UNASSIGNED: No significant difference was found in the microbial composition between the three groups according to alpha and beta diversity. At the phylum level, Proteobacteria and Fusobacteriota were significantly higher and Synergistota was significantly lower in the ON group than in the NC group. At the genus level, Roseburia, Clostridia_UCG.014, Agathobacter, Dialister and Lactobacillus differed between the OP and NC groups as well as between the ON and NC groups (p < 0.05). Linear discriminant effect size (LEfSe) analysis results showed that one phylum community and eighteen genus communities were enriched in the NC, ON and OP groups, respectively. Spearman correlation analysis showed that the abundance of the Dialister genus was positively correlated with BMD and T score at the lumbar spine (p < 0.05). Functional predictions revealed that pathways relevant to amino acid biosynthesis, vitamin biosynthesis, and nucleotide metabolism were enriched in the NC group. On the other hand, pathways relevant to metabolites degradation and carbohydrate metabolism were mainly enriched in the ON and OP groups respectively.
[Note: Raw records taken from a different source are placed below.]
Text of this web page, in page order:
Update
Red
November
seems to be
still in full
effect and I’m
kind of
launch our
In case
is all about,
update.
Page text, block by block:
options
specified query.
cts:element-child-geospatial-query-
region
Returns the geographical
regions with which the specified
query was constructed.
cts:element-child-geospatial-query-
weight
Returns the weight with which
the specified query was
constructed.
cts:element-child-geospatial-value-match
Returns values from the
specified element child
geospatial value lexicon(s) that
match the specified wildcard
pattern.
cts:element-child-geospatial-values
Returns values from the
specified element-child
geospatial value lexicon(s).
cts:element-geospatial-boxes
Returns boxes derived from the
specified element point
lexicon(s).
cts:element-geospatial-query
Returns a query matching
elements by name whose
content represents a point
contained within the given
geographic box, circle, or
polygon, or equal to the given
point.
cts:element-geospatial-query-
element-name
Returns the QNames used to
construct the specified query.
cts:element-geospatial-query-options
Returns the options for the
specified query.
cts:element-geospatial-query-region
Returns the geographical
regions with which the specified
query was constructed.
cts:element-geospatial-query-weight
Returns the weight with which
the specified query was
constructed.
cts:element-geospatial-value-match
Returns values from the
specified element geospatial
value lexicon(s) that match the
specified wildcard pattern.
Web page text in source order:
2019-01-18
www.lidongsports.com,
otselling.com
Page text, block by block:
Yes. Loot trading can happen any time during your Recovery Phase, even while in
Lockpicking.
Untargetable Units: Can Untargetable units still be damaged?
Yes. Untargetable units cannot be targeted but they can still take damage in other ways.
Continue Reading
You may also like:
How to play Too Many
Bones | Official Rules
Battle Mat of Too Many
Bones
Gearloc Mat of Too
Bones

UNASSIGNED: Our findings provide new epidemiologic evidence regarding the relationship between the gut microbiota and postmenopausal bone loss, laying a foundation for further exploration of therapeutic targets for the prevention and treatment of postmenopausal osteoporosis (PMO).
摘要:
最近的研究越来越强调肠道微生物群在维持骨骼稳态中的重要性。这项研究旨在确定患有骨质疏松症和骨质减少的绝经后妇女的肠道微生物组是否以及如何与健康个体不同。
■收集了27名骨质疏松症(OP)患者的粪便样本,44例骨量减少(ON),和23个正常对照(NC)。通过16SrRNA基因测序分析了肠道微生物群落的组成。
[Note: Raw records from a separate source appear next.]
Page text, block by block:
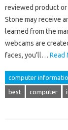
reviewed product
Stone may receive
learned from the
webcams are
faces, you’ll… Read
computer
best computer
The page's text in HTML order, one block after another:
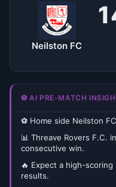
Neilston FC
⚽ AI PRE-MATCH
⚽ Home side Neilston
📊 Threave Rovers F.C.
consecutive win.
🔥 Expect a high-
results.
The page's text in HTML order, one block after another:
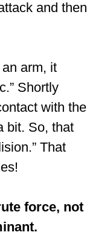
and then
arm, it
Shortly
with the
bit. So, that
That
force, not
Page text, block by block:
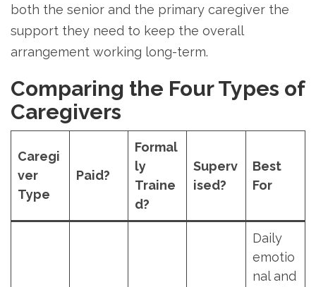
both the senior and the primary caregiver the
support they need to keep the overall
arrangement working long-term.
Comparing the Four Types of
Caregivers
Caregi
ver
Type
Paid?
Formal
ly
Traine
d?
Superv
ised?
Best
For
Daily
emotio
nal and
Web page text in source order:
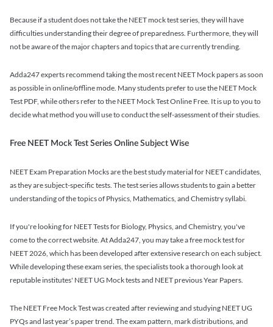
Because if a student does not take the NEET mock test series, they will have
difficulties understanding their degree of preparedness. Furthermore, they will
not be aware of the major chapters and topics that are currently trending.
Adda247 experts recommend taking the most recent NEET Mock papers as soon
as possible in online/offline mode. Many students prefer to use the NEET Mock
Test PDF, while others refer to the NEET Mock Test Online Free. It is up to you to
decide what method you will use to conduct the self-assessment of their studies.
Free NEET Mock Test Series Online Subject Wise
NEET Exam Preparation Mocks are the best study material for NEET candidates,
as they are subject-specific tests. The test series allows students to gain a better
understanding of the topics of Physics, Mathematics, and Chemistry syllabi.
If you're looking for NEET Tests for Biology, Physics, and Chemistry, you've
come to the correct website. At Adda247, you may take a free mock test for
NEET 2026, which has been developed after extensive research on each subject.
While developing these exam series, the specialists took a thorough look at
reputable institutes' NEET UG Mock tests and NEET previous Year Papers.
The NEET Free Mock Test was created after reviewing and studying NEET UG
PYQs and last year’s paper trend. The exam pattern, mark distributions, and
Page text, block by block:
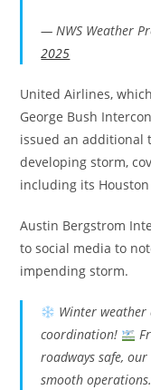
— NWS Weather
2025
United Airlines,
George Bush
issued an additional
developing storm,
including its Houston
Austin Bergstrom
to social media to
impending storm.
Winter weather
coordination!
roadways safe,
smooth operations.
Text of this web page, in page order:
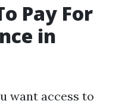
Pay For
in
want access to
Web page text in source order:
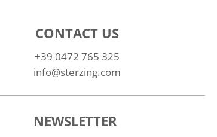
CONTACT US
+39 0472 765 325
info@sterzing.com
NEWSLETTER
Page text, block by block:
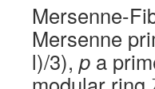
Mersenne-
Mersenne
l)/3), p a
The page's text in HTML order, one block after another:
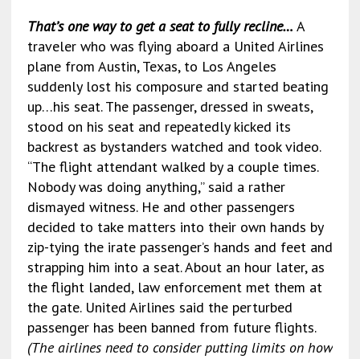
That’s one way to get a seat to fully recline… A
traveler who was flying aboard a United Airlines
plane from Austin, Texas, to Los Angeles
suddenly lost his composure and started beating
up…his seat. The passenger, dressed in sweats,
stood on his seat and repeatedly kicked its
backrest as bystanders watched and took video.
“The flight attendant walked by a couple times.
Nobody was doing anything,” said a rather
dismayed witness. He and other passengers
decided to take matters into their own hands by
zip-tying the irate passenger’s hands and feet and
strapping him into a seat. About an hour later, as
the flight landed, law enforcement met them at
the gate. United Airlines said the perturbed
passenger has been banned from future flights.
(The airlines need to consider putting limits on how
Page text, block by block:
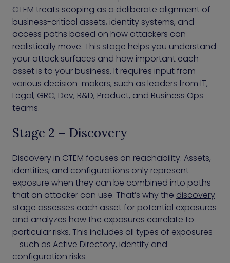
CTEM treats scoping as a deliberate alignment of
business-critical assets, identity systems, and
access paths based on how attackers can
realistically move. This stage helps you understand
your attack surfaces and how important each
asset is to your business. It requires input from
various decision-makers, such as leaders from IT,
Legal, GRC, Dev, R&D, Product, and Business Ops
teams.
Stage 2 – Discovery
Discovery in CTEM focuses on reachability. Assets,
identities, and configurations only represent
exposure when they can be combined into paths
that an attacker can use. That’s why the discovery
stage assesses each asset for potential exposures
and analyzes how the exposures correlate to
particular risks. This includes all types of exposures
– such as Active Directory, identity and
configuration risks.
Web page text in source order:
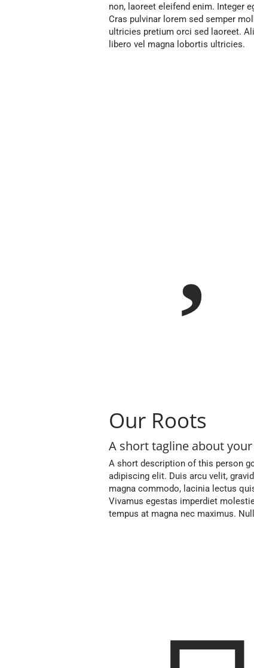
non, laoreet eleifend enim. Integer
Cras pulvinar lorem sed semper
ultricies pretium orci sed laoreet.
libero vel magna lobortis ultricies.
Our Roots
A short tagline about
A short description of this person
adipiscing elit. Duis arcu velit,
magna commodo, lacinia lectus
Vivamus egestas imperdiet
tempus at magna nec maximus.
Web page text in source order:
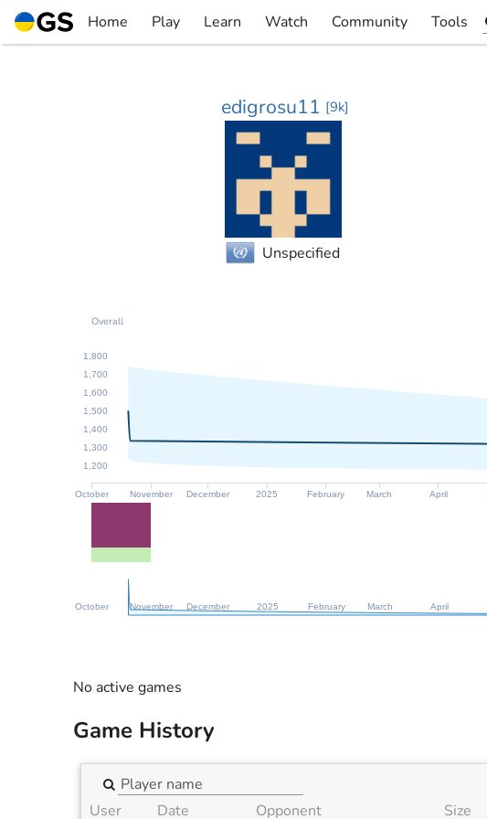
Skip
to
Home Play
▼
Learn
▼
Watch
▼
Community
▼
Tools
▼
edigrosu11 [9k]
Unspecified
October November December 2025 February March April
1,200
1,300
1,400
1,500
1,600
1,700
1,800
October November December 2025 February March April
Overall
No active games
Game History
User Date Opponent Size
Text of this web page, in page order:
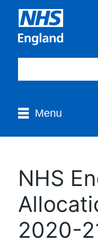
Menu
NHS
2020-
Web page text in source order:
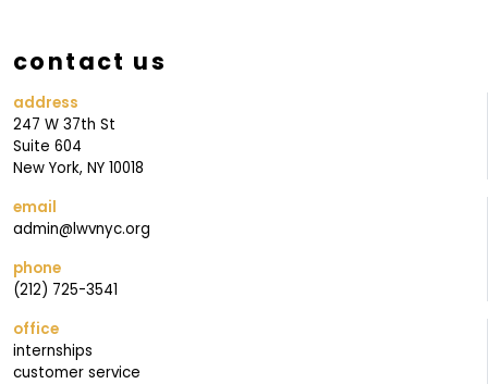
I
N
contact us
address
247 W 37th St
Suite 604
New York, NY 10018
email
admin@lwvnyc.org
phone
(212) 725-3541
office
internships
customer service
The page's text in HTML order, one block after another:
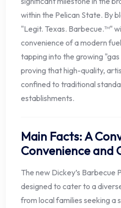
within the Pelican State. By
"Legit. Texas. Barbecue.™"
convenience of a modern
tapping into the growing
proving that high-quality,
confined to traditional
establishments.
Main Facts: A
Convenience and
The new Dickey’s Barbecue
designed to cater to a
from local families seeking a
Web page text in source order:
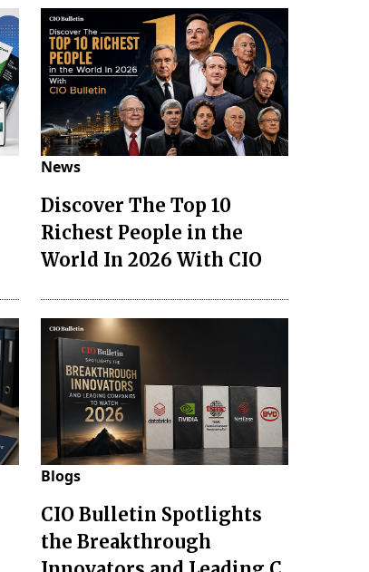
News
Discover The Top 10
Richest People in the
World In 2026 With CIO
Blogs
CIO Bulletin Spotlights
the Breakthrough
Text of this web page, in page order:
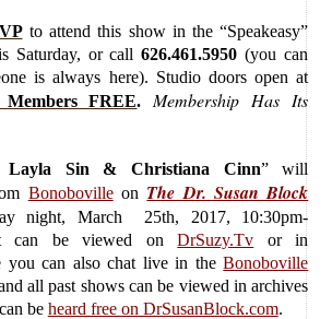
to attend this show in the “Speakeasy”
Saturday, or call 626.461.5950 (you can
is always here). Studio doors open at
Members FREE.
Membership Has Its
Layla Sin & Christiana Cinn”will
Bonoboville on The Dr. Susan Block
night, March 25th, 2017, 10:30pm-
can be viewed onDrSuzy.Tv or in
you can also chat live in theBonoboville
all past shows can be viewed in archives
be heard free on DrSusanBlock.com.

■根据α和β多样性,三组之间的微生物组成未发现显着差异。在门一级,与NC组相比,ON组的变形杆菌和Fusobacteriota显着升高,而Synergistota显着降低。在属一级,罗斯布里亚,梭菌_UCG.014,不动杆菌属,Dialister和乳杆菌在OP和NC组之间以及在ON和NC组之间存在差异(p<0.05)。线性判别效应大小(LEfSe)分析结果表明,NC中富集了1个门群落和18个属群落,ON和OP组,分别。Spearman相关分析表明,Dialister属的丰度与腰椎的BMD和T评分呈正相关(p<0.05)。功能预测表明,与氨基酸生物合成相关的途径,维生素生物合成,和核苷酸代谢在NC组中富集。另一方面,与代谢产物降解和碳水化合物代谢相关的通路主要分别在ON和OP组富集。
■我们的研究结果提供了关于肠道菌群与绝经后骨丢失之间关系的新的流行病学证据。为进一步探索防治绝经后骨质疏松症(PMO)的治疗靶点奠定基础。
■收集了27名骨质疏松症(OP)患者的粪便样本,44例骨量减少(ON),和23个正常对照(NC)。通过16SrRNA基因测序分析了肠道微生物群落的组成。
■根据α和β多样性,三组之间的微生物组成未发现显着差异。在门一级,与NC组相比,ON组的变形杆菌和Fusobacteriota显着升高,而Synergistota显着降低。在属一级,罗斯布里亚,梭菌_UCG.014,不动杆菌属,Dialister和乳杆菌在OP和NC组之间以及在ON和NC组之间存在差异(p<0.05)。线性判别效应大小(LEfSe)分析结果表明,NC中富集了1个门群落和18个属群落,ON和OP组,分别。Spearman相关分析表明,Dialister属的丰度与腰椎的BMD和T评分呈正相关(p<0.05)。功能预测表明,与氨基酸生物合成相关的途径,维生素生物合成,和核苷酸代谢在NC组中富集。另一方面,与代谢产物降解和碳水化合物代谢相关的通路主要分别在ON和OP组富集。
■我们的研究结果提供了关于肠道菌群与绝经后骨丢失之间关系的新的流行病学证据。为进一步探索防治绝经后骨质疏松症(PMO)的治疗靶点奠定基础。